On sait ainsi qu’un des célèbres dessins de Léonard de Vinci, représentant un fœtus, est en fait la reproduction d’un manuscrit du XVe s. expliquant les recherches d’Avicenne.

Pensons également à l’utilisation de la géométrie dans la mosaïque ou la céramique mais aussi dans l’architecture : derrière chaque monument se cache un mathématicien !

Le stuc : les Nasrides (Espagne – 1230-1492)

Depuis l’année 711, l’Espagne méridionale vit sous domination musulmane. Les Omeyyades y font construire la grande mosquée de Cordoue avant de céder la place aux Almoravides puis aux Almohades au XIIe siècle.

Ces derniers érigent la mosquée de Séville et sa célèbre Giralda, minaret en briques à section carrée inspiré de l’architecture sahélienne, copie conforme de la Koutoubia de Marrakech. Tous les minarets du Maroc se conforment depuis lors à ce style, qui les différencie des minarets fuselés du monde ottoman.

Au XIIIe s., l’Andalousie musulmane éclate en multiples dynasties rivales, dont les Nasrides, établis à Grenade.
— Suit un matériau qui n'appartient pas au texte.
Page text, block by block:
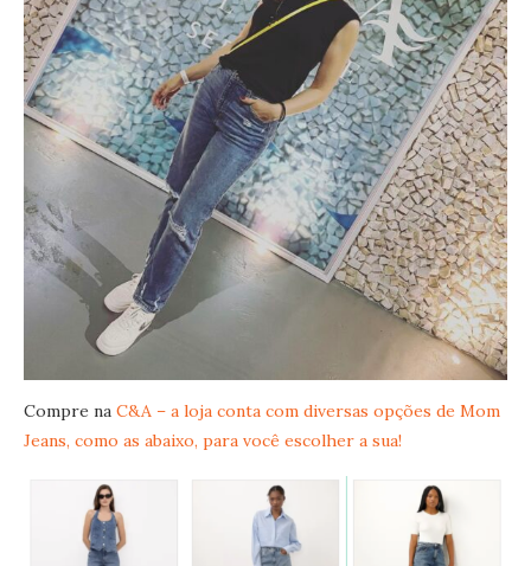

Ces roitelets épris d’art et de luxe se lancent dans des constructions à la fois simples et prestigieuses dont l’aboutissement est l’Alhambra («la Rouge» en arabe). Cet ensemble palatial qui domine leur capitale fait figure de joyau grâce aux délicats décors en stuc, ,

Le stuc est un enduit à base de chaux, facile à travailler avec des moules. Il a permis de créer d’innombrables stalactites et autres décorations raffinées, à l’origine polychromes.

Détail du palais de l'Alhambra, Grenade. Photo G. Grégor

L’enchantement se poursuit dans les jardins et les patios dont l’art atteint ici son apogée. Ils représentent le paradis recréé sur Terre (le mot paradis vient lui-même d’un mot persan qui désigne les jardins).

Le verre : les Mamelouks (Égypte, Syrie, Palestine – 1250-1517)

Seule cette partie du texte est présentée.